On the other hand, your overall goal is to isolate one player so you aren’t susceptible to more than one drawing hand, which means you don’t want to over-bet. The makeup of the table is going to affect how you bet with your big pair, so on a tight table, you should take your pre-flop raise down to 3-4 times the big blind. If two players happen to call, then so be it because it’s preferable to have two people in the pot as opposed to merely stealing the blinds with pocket aces.
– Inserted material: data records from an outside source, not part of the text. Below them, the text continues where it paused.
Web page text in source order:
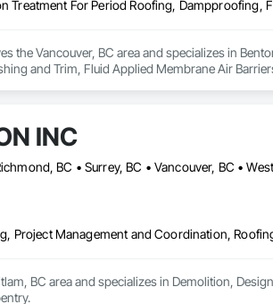
the Vancouver, BC area and specializes in
and Trim, Fluid Applied Membrane Air
INC
BC • Surrey, BC • Vancouver, BC •
Project Management and Coordination,
BC area and specializes in Demolition,
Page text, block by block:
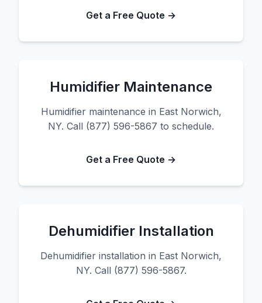
Get a Free Quote →
Humidifier Maintenance
Humidifier maintenance in East Norwich,
NY. Call (877) 596-5867 to schedule.
Get a Free Quote →
Dehumidifier Installation
Dehumidifier installation in East Norwich,
NY. Call (877) 596-5867.
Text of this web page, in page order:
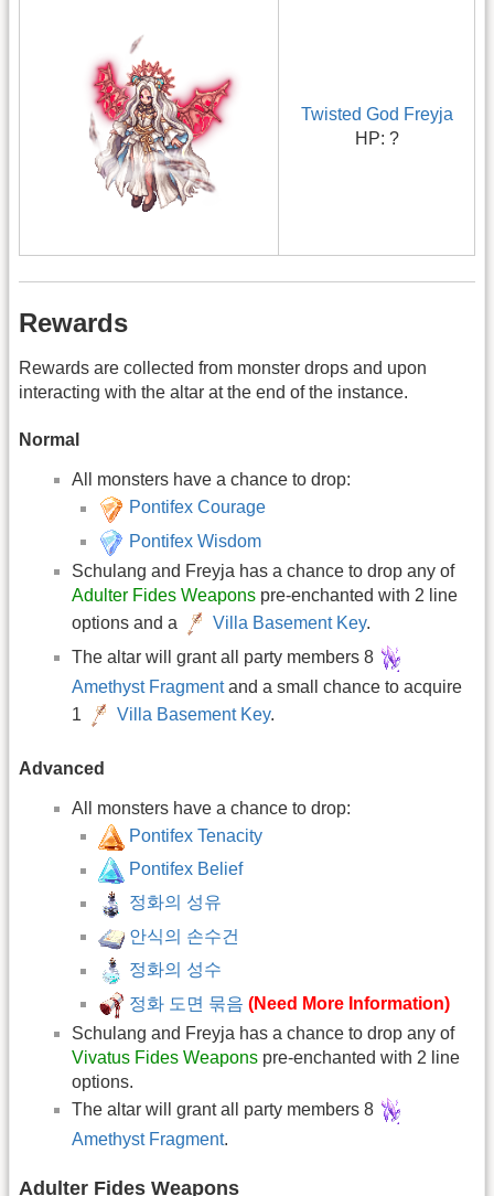
Twisted God Freyja
HP: ?
Rewards
Rewards are collected from monster drops and upon
interacting with the altar at the end of the instance.
Normal
All monsters have a chance to drop:
Pontifex Courage
Pontifex Wisdom
Schulang and Freyja has a chance to drop any of
Adulter Fides Weapons pre-enchanted with 2 line
options and a
Villa Basement Key.
The altar will grant all party members 8
Amethyst Fragmentand a small chance to acquire
1
Villa Basement Key.
Advanced
All monsters have a chance to drop:
Pontifex Tenacity
Pontifex Belief
정화의 성유
안식의 손수건
정화의 성수
정화 도면 묶음 (Need More Information)
Schulang and Freyja has a chance to drop any of
Vivatus Fides Weapons pre-enchanted with 2 line
options.
The altar will grant all party members 8
Amethyst Fragment.
Adulter Fides Weapons
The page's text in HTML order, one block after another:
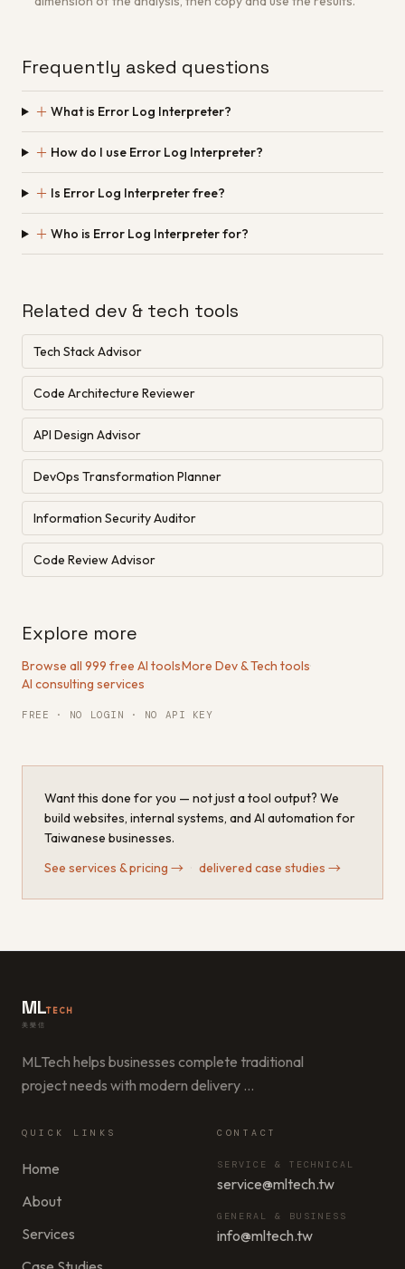
Frequently asked questions
＋ What is Error Log Interpreter?
＋ How do I use Error Log Interpreter?
＋ Is Error Log Interpreter free?
＋ Who is Error Log Interpreter for?
Related dev & tech tools
Tech Stack Advisor
Code Architecture Reviewer
API Design Advisor
DevOps Transformation Planner
Information Security Auditor
Code Review Advisor
Explore more
Browse all 999 free AI tools·More Dev & Tech tools·
AI consulting services
FREE · NO LOGIN · NO API KEY
Want this done for you — not just a tool output? We
build websites, internal systems, and AI automation for
Taiwanese businesses.
See services & pricing → delivered case studies →
MLTECH
美樂信
MLTech helps businesses complete traditional
project needs with modern delivery …
QUICK LINKS
Home
About
Services
CONTACT
SERVICE & TECHNICAL
service@mltech.tw
GENERAL & BUSINESS
info@mltech.tw
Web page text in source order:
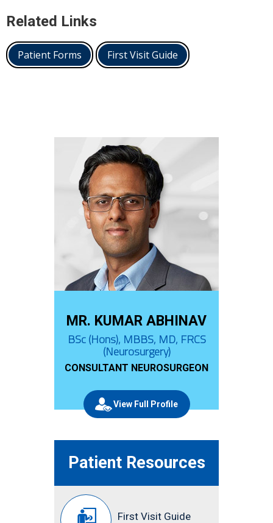
Related Links
Patient Forms First Visit Guide
MR. KUMAR ABHINAV
BSc (Hons), MBBS, MD, FRCS
(Neurosurgery)
CONSULTANT NEUROSURGEON
View Full Profile
Patient Resources
First Visit Guide
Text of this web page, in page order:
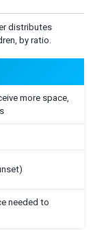
distributes
by ratio.
more space,
needed to
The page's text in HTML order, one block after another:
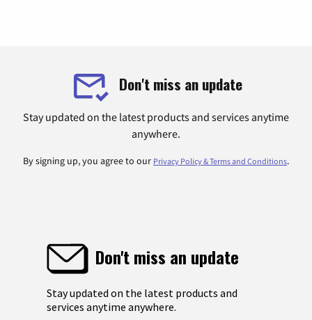
Don't miss an update
Stay updated on the latest products and services anytime
anywhere.
By signing up, you agree to our Privacy Policy & Terms and Conditions.
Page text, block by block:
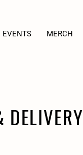
EVENTS MERCH
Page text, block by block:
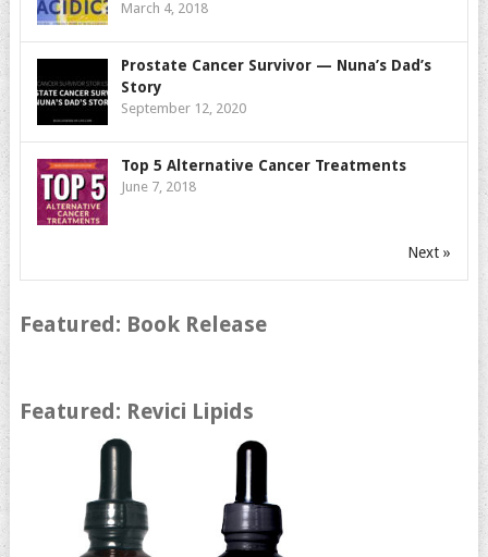
March 4, 2018
Prostate Cancer Survivor — Nuna’s Dad’s
Story
September 12, 2020
Top 5 Alternative Cancer Treatments
June 7, 2018
Next »
Featured: Book Release
Featured: Revici Lipids
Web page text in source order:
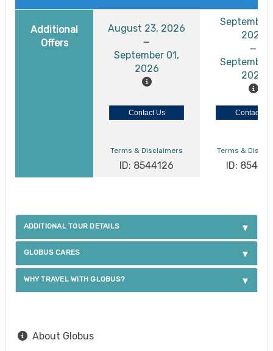
Additional
Offers
August 23, 2026
September 01,
2026
September
2026
September
2026
Contact Us Contact Us
Terms & Disclaimers
ID: 8544126
Terms &
ID:
ADDITIONAL TOUR DETAILS
GLOBUS CARES
WHY TRAVEL WITH GLOBUS?
About Globus
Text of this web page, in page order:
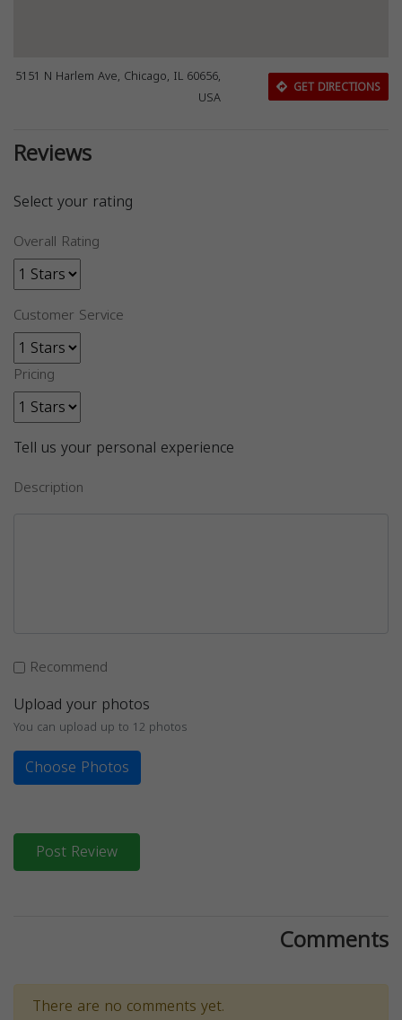
5151 N Harlem Ave, Chicago, IL 60656,
USA
GET DIRECTIONS
Reviews
Select your rating
Overall Rating
Customer Service
Pricing
Tell us your personal experience
Description
Recommend
Upload your photos
You can upload up to 12 photos
Choose Photos
Post Review
Comments
There are no comments yet.
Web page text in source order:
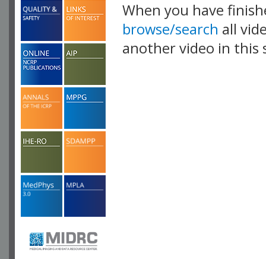
When you have
browse/search all
another video in this
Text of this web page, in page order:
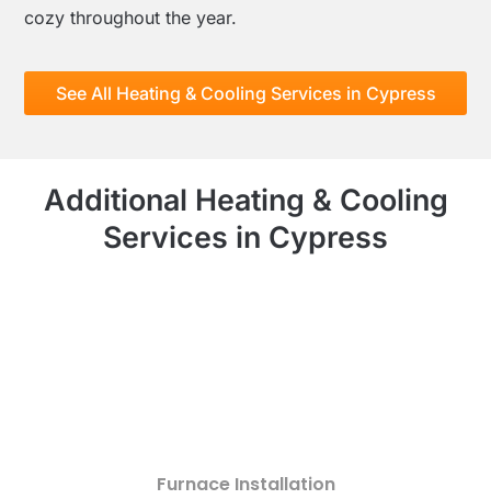
cozy throughout the year.
See All Heating & Cooling Services in Cypress
Additional Heating & Cooling
Services in Cypress
Furnace Installation
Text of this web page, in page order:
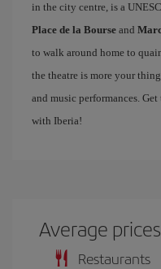
in the city centre, is a
Place de la Bourse and
to walk around home to
the theatre is more your
and music performances. Get
with Iberia!
Average
Restaurants
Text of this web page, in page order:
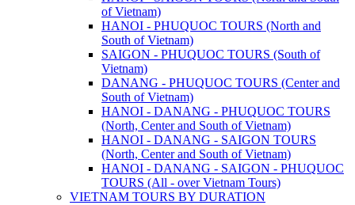
of Vietnam)
HANOI - PHUQUOC TOURS (North and
South of Vietnam)
SAIGON - PHUQUOC TOURS (South of
Vietnam)
DANANG - PHUQUOC TOURS (Center and
South of Vietnam)
HANOI - DANANG - PHUQUOC TOURS
(North, Center and South of Vietnam)
HANOI - DANANG - SAIGON TOURS
(North, Center and South of Vietnam)
HANOI - DANANG - SAIGON - PHUQUOC
TOURS (All - over Vietnam Tours)
VIETNAM TOURS BY DURATION
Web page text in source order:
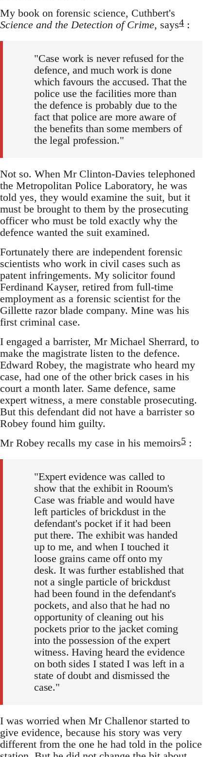
My book on forensic science, Cuthbert's
Science and the Detection of Crime, says4 :
"Case work is never refused for the
defence, and much work is done
which favours the accused. That the
police use the facilities more than
the defence is probably due to the
fact that police are more aware of
the benefits than some members of
the legal profession."
Not so. When Mr Clinton-Davies telephoned
the Metropolitan Police Laboratory, he was
told yes, they would examine the suit, but it
must be brought to them by the prosecuting
officer who must be told exactly why the
defence wanted the suit examined.
Fortunately there are independent forensic
scientists who work in civil cases such as
patent infringements. My solicitor found
Ferdinand Kayser, retired from full-time
employment as a forensic scientist for the
Gillette razor blade company. Mine was his
first criminal case.
I engaged a barrister, Mr Michael Sherrard, to
make the magistrate listen to the defence.
Edward Robey, the magistrate who heard my
case, had one of the other brick cases in his
court a month later. Same defence, same
expert witness, a mere constable prosecuting.
But this defendant did not have a barrister so
Robey found him guilty.
Mr Robey recalls my case in his memoirs5 :
"Expert evidence was called to
show that the exhibit in Rooum's
Case was friable and would have
left particles of brickdust in the
defendant's pocket if it had been
put there. The exhibit was handed
up to me, and when I touched it
loose grains came off onto my
desk. It was further established that
not a single particle of brickdust
had been found in the defendant's
pockets, and also that he had no
opportunity of cleaning out his
pockets prior to the jacket coming
into the possession of the expert
witness. Having heard the evidence
on both sides I stated I was left in a
state of doubt and dismissed the
case."
I was worried when Mr Challenor started to
give evidence, because his story was very
different from the one he had told in the police
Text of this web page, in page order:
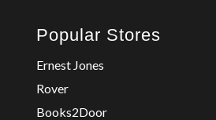
Popular Stores
Ernest Jones
Rover
Books2Door
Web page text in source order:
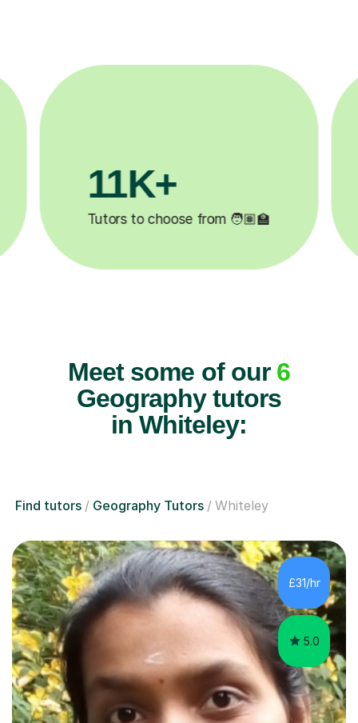
3.1M+
Lessons completed ✍️
Meet some of our 6
Geography tutors
in Whiteley:
Find tutors Geography Tutors Whiteley
£31/hr
5.0
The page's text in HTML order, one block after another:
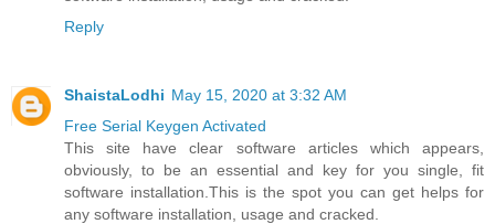
Reply
ShaistaLodhi May 15, 2020 at 3:32 AM
Free Serial Keygen Activated
This site have clear software articles which appears,
obviously, to be an essential and key for you single, fit
software installation.This is the spot you can get helps for
any software installation, usage and cracked.
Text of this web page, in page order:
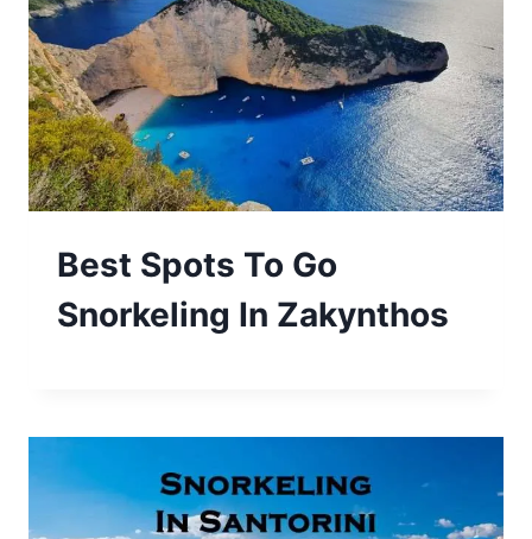
Best Spots To Go
Snorkeling In Zakynthos
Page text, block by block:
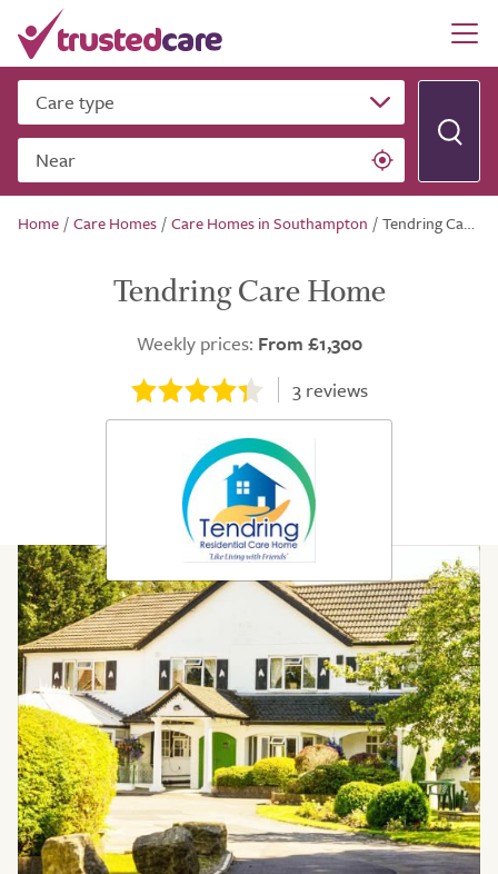
Care type
Near
Home /Care Homes /Care Homes in Southampton /Tendring Care Home
Tendring Care Home
Weekly prices: From £1,300
3reviews

One common fear among people with a premium pocket pair is that somebody else could have a bigger pocket pair. However, the thing you need to remember is the statistic about how there’s only a 1 in 220 chance that someone will have a certain pocket pair. So if you’ve got pocket kings and somebody else re-raises you pre-flop, there are only 220:1 odds that they’ve got you dominated.

Limit or No-Limit

The type of poker game you’re playing will affect how valuable your pocket pairs are too. For example, in Limit Hold’em, you can’t take an opponent’s whole stack after hitting a set like you can in NL Hold’em. And while small pocket pairs are still valuable in Limit Hold’em, they aren’t quite as valuable for this one fact alone. Case in point, you want to stick pretty rigidly to your pot odds with small pocket pairs in Limit Hold’em.

But for the most part, the aforementioned advice on playing small, big and medium pairs is pretty universal. And if you’re able to play pocket pairs correctly in most given situations, you’ll earn lots of poker profits over the long run.